How to complete this task
In the records that follow, count each line where the string "Give" occurs. Provide the total and no other text.

Dataset content
══════════════════════════════

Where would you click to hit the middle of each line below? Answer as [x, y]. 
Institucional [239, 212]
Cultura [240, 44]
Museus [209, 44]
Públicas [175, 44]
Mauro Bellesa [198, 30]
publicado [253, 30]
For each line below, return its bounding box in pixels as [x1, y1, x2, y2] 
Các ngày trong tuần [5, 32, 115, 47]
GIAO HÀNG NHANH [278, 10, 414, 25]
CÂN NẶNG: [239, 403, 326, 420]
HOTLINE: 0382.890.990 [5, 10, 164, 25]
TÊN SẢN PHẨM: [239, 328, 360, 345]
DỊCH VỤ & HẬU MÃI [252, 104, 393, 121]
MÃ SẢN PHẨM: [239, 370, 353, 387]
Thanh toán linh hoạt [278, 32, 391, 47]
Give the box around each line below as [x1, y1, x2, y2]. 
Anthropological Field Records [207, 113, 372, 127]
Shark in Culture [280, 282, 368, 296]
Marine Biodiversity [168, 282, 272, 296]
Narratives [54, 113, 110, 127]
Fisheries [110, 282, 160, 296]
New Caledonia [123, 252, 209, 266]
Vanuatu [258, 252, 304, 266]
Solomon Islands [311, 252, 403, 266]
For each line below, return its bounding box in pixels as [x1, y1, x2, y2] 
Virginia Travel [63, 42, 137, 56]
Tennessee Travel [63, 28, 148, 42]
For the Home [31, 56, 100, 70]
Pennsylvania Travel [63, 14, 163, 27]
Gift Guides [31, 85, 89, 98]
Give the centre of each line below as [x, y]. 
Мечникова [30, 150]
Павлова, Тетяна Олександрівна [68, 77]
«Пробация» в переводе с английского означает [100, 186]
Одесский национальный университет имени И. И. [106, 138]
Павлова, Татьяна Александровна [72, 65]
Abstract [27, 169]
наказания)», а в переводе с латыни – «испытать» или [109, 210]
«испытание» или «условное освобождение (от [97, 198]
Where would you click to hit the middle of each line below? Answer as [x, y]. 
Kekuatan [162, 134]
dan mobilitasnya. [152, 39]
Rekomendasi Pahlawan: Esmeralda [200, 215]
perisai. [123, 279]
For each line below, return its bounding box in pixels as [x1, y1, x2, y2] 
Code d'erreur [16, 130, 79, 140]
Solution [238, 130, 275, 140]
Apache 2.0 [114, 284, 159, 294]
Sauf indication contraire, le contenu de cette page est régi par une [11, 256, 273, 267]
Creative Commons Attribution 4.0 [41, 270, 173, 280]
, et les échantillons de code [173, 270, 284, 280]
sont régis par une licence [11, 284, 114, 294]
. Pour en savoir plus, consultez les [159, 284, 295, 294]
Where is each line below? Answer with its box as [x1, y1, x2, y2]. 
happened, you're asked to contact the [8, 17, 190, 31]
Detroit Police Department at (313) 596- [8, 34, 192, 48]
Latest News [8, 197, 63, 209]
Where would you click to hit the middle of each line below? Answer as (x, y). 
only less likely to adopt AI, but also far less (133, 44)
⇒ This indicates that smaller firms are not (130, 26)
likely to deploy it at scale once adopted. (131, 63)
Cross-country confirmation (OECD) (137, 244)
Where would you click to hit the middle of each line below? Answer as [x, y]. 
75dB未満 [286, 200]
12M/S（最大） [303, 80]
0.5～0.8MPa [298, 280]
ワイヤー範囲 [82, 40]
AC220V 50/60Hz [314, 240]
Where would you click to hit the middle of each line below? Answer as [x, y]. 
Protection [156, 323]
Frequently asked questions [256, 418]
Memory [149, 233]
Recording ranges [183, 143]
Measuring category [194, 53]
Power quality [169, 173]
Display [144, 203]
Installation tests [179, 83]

══════════════════════════════

Exercise solution
2